## What is being asked
Each entry has to be copied exactly, with nothing missed.

## Exercise input

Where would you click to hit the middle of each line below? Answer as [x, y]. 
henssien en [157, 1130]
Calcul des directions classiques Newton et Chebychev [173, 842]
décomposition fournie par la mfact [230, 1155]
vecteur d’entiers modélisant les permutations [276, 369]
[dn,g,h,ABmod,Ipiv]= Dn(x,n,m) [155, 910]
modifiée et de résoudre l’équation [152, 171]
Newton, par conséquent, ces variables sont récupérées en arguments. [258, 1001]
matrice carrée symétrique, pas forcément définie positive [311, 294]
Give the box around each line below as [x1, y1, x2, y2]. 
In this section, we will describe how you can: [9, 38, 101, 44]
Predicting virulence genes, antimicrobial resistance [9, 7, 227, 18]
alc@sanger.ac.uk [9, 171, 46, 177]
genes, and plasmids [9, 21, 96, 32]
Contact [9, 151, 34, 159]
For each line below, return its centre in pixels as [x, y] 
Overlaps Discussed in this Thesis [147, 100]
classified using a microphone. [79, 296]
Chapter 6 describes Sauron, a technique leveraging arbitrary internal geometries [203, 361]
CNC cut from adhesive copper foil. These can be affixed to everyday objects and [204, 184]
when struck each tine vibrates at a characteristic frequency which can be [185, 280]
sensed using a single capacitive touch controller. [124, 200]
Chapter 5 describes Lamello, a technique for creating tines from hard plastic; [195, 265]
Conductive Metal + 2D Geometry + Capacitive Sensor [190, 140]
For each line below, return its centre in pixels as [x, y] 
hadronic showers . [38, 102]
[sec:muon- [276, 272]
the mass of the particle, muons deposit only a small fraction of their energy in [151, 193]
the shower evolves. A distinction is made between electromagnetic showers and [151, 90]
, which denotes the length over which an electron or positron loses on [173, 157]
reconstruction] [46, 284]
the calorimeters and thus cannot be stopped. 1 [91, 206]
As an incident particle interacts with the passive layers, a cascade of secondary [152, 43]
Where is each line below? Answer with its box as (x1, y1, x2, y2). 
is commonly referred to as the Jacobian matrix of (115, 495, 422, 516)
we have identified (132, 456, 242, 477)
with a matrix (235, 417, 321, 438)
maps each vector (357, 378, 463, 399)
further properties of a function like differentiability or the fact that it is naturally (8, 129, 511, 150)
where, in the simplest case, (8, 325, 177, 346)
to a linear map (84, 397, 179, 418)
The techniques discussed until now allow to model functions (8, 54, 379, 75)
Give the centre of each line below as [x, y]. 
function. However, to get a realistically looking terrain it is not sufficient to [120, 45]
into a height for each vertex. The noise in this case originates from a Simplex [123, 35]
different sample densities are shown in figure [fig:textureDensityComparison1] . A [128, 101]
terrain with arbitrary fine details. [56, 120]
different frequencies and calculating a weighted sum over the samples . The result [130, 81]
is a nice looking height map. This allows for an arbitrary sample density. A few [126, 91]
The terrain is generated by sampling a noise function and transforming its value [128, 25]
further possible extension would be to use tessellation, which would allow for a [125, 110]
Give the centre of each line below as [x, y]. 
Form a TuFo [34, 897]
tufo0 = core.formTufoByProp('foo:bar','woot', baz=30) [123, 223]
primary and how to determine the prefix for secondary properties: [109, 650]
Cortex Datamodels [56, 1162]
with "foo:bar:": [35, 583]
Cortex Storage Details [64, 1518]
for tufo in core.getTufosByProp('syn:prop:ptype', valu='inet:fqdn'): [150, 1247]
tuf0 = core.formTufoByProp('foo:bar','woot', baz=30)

## Problem solution
Where would you click to hit the middle of each line below? Answer as [x, y]. 
henssien en [157, 1130]
Calcul des directions classiques Newton et Chebychev [173, 842]
décomposition fournie par la mfact [230, 1155]
vecteur d’entiers modélisant les permutations [276, 369]
[dn,g,h,ABmod,Ipiv]= Dn(x,n,m) [155, 910]
modifiée et de résoudre l’équation [152, 171]
Newton, par conséquent, ces variables sont récupérées en arguments. [258, 1001]
matrice carrée symétrique, pas forcément définie positive [311, 294]
Give the box around each line below as [x1, y1, x2, y2]. 
In this section, we will describe how you can: [9, 38, 101, 44]
Predicting virulence genes, antimicrobial resistance [9, 7, 227, 18]
alc@sanger.ac.uk [9, 171, 46, 177]
genes, and plasmids [9, 21, 96, 32]
Contact [9, 151, 34, 159]
For each line below, return its centre in pixels as [x, y] 
Overlaps Discussed in this Thesis [147, 100]
classified using a microphone. [79, 296]
Chapter 6 describes Sauron, a technique leveraging arbitrary internal geometries [203, 361]
CNC cut from adhesive copper foil. These can be affixed to everyday objects and [204, 184]
when struck each tine vibrates at a characteristic frequency which can be [185, 280]
sensed using a single capacitive touch controller. [124, 200]
Chapter 5 describes Lamello, a technique for creating tines from hard plastic; [195, 265]
Conductive Metal + 2D Geometry + Capacitive Sensor [190, 140]
For each line below, return its centre in pixels as [x, y] 
hadronic showers . [38, 102]
[sec:muon- [276, 272]
the mass of the particle, muons deposit only a small fraction of their energy in [151, 193]
the shower evolves. A distinction is made between electromagnetic showers and [151, 90]
, which denotes the length over which an electron or positron loses on [173, 157]
reconstruction] [46, 284]
the calorimeters and thus cannot be stopped. 1 [91, 206]
As an incident particle interacts with the passive layers, a cascade of secondary [152, 43]
Where is each line below? Answer with its box as (x1, y1, x2, y2). 
is commonly referred to as the Jacobian matrix of (115, 495, 422, 516)
we have identified (132, 456, 242, 477)
with a matrix (235, 417, 321, 438)
maps each vector (357, 378, 463, 399)
further properties of a function like differentiability or the fact that it is naturally (8, 129, 511, 150)
where, in the simplest case, (8, 325, 177, 346)
to a linear map (84, 397, 179, 418)
The techniques discussed until now allow to model functions (8, 54, 379, 75)
Give the centre of each line below as [x, y]. 
function. However, to get a realistically looking terrain it is not sufficient to [120, 45]
into a height for each vertex. The noise in this case originates from a Simplex [123, 35]
different sample densities are shown in figure [fig:textureDensityComparison1] . A [128, 101]
terrain with arbitrary fine details. [56, 120]
different frequencies and calculating a weighted sum over the samples . The result [130, 81]
is a nice looking height map. This allows for an arbitrary sample density. A few [126, 91]
The terrain is generated by sampling a noise function and transforming its value [128, 25]
further possible extension would be to use tessellation, which would allow for a [125, 110]
Give the centre of each line below as [x, y]. 
Form a TuFo [34, 897]
tufo0 = core.formTufoByProp('foo:bar','woot', baz=30) [123, 223]
primary and how to determine the prefix for secondary properties: [109, 650]
Cortex Datamodels [56, 1162]
with "foo:bar:": [35, 583]
Cortex Storage Details [64, 1518]
for tufo in core.getTufosByProp('syn:prop:ptype', valu='inet:fqdn'): [150, 1247]
tuf0 = core.formTufoByProp('foo:bar','woot', baz=30)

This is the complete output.